#### Task details
Once you reach the line with "picture of technical", transcribe it and every line after it to the end of the records, exactly, but not the pictures.

#### Excerpted data
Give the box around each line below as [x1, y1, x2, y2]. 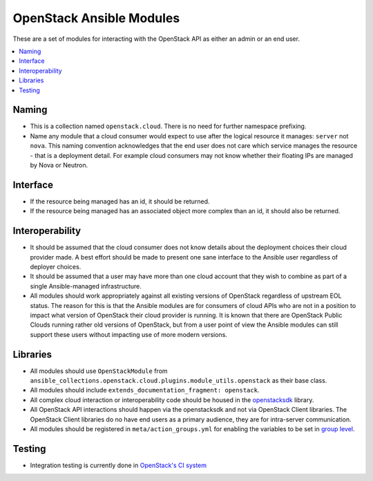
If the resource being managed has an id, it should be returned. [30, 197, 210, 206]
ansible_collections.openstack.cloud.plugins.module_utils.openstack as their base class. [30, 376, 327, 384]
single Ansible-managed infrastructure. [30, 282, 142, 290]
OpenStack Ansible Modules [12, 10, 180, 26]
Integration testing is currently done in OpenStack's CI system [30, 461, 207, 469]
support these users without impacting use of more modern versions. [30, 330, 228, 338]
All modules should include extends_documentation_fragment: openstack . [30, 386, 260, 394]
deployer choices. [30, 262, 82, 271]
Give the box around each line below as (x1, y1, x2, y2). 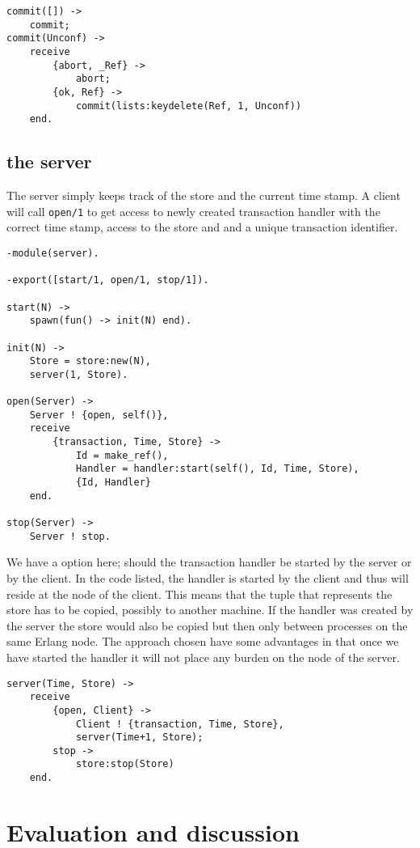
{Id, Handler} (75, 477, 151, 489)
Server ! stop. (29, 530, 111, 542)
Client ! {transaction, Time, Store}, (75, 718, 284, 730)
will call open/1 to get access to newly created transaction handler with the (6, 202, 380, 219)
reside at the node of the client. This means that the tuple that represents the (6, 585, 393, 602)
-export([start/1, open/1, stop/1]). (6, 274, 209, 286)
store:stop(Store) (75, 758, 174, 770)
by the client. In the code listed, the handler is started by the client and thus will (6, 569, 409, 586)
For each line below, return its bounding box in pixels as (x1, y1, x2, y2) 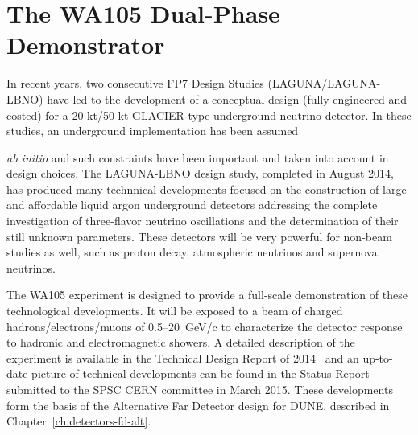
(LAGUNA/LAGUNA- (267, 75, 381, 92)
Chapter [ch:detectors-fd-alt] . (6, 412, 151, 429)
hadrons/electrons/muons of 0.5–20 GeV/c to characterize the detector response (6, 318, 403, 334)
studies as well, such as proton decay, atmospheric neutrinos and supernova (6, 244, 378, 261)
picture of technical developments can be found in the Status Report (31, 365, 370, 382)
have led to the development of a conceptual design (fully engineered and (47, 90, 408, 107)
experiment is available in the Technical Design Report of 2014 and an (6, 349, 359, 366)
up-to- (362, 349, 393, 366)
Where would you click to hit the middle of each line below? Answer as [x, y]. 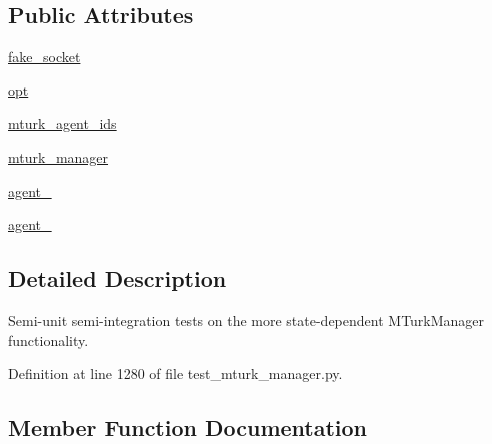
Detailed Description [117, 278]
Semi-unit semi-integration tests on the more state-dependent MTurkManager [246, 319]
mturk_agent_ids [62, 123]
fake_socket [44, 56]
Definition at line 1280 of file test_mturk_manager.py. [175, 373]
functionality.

#### Output of the task
picture of technical developments can be found in the Status Report (31, 365, 370, 382)
have led to the development of a conceptual design (fully engineered and (47, 90, 408, 107)
experiment is available in the Technical Design Report of 2014 and an (6, 349, 359, 366)
up-to- (362, 349, 393, 366)
Where would you click to hit the middle of each line below? Answer as [x, y]. 
Detailed Description [117, 278]
Semi-unit semi-integration tests on the more state-dependent MTurkManager [246, 319]
mturk_agent_ids [62, 123]
fake_socket [44, 56]
Definition at line 1280 of file test_mturk_manager.py. [175, 373]
functionality.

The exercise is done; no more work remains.